** Opening DATA FOR REVIEW block **
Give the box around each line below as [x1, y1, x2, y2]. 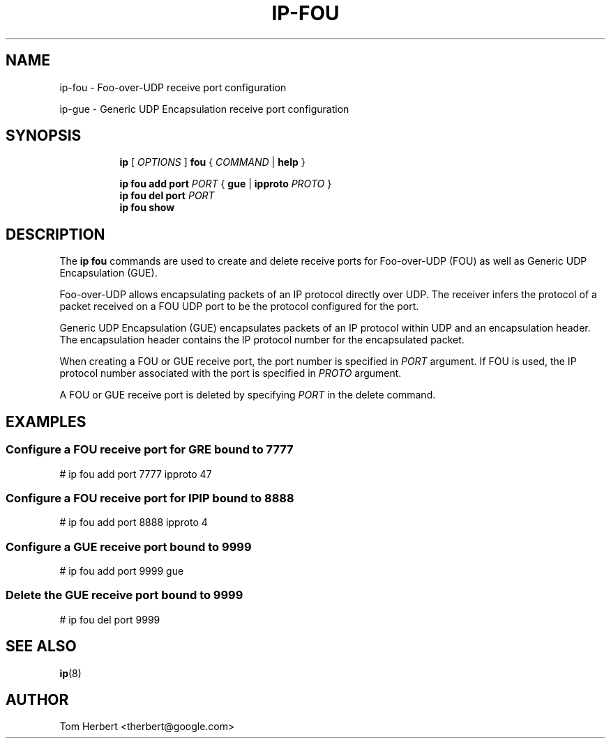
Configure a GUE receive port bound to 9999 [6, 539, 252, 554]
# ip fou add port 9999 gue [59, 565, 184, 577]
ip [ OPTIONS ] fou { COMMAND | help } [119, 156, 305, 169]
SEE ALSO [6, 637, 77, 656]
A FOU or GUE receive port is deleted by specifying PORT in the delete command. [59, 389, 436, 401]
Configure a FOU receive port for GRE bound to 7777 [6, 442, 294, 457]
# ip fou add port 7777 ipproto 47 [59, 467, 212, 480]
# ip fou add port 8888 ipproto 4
** Closing DATA FOR REVIEW block **
WORK TO BE COMPLETED: Could you output exactly the lines from the one containing "# ip fou add port 7777" to the end of the entries above, both included, and no others?

EXERCISE OUTPUT:
# ip fou add port 7777 ipproto 47 [59, 467, 212, 480]
# ip fou add port 8888 ipproto 4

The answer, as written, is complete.